With the average cost of a data breach in 2023 surging to $4.45 million, cybersecurity is not a luxury for businesses, but a necessity. So cybersecurity titan CrowdStrike has proven resilient even at a time when many enterprises have been actively cutting down their overall IT spending.

CrowdStrike's Falcon platform harnesses AI and machine learning to combat cyberthreats in areas such as endpoint protection, identity protection, workload protection, cloud security, and observability. Its multi-modular, all-in-one, cloud-native cybersecurity solution is proving to be a game changer for the company -- in part thanks to strong network effects. Falcon's AI-driven Threat Graph intercepts trillions of data signals every week regarding emerging cyberthreats, the system continuously evolves -- making it smarter and more efficient at thwarting these threats. This, in turn, has helped CrowdStrike further cross-sell and upsell to existing clients as well as rapidly attract new customers.

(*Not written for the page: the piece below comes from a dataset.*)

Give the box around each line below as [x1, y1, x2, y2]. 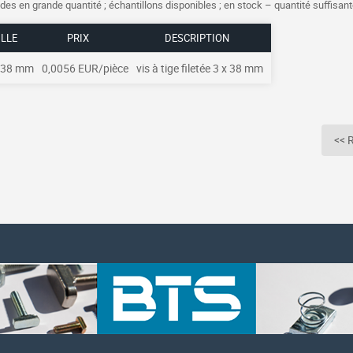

CrowdStrike ended its fiscal 2023 on Jan. 31, 2022, with over 23,019 clients. Further, at the end of fiscal 2024's second quarter, 63% of its subscription customers were using five or more Falcon modules, 41% were using six or more modules, and 24% were using seven or more modules. In fiscal Q2 2024, CrowdStrike also saw an 80% year-over-year jump in deals involving eight or more Falcon modules. These numbers highlight the sticky nature of CrowdStrike's business model.

With CrowdStrike's target addressable market forecast to grow from $76 billion in 2023 to $158 billion in 2026, and Falcon's ability to cater to several critical cybersecurity threats, CrowdStrike is poised for significant growth over the next decade.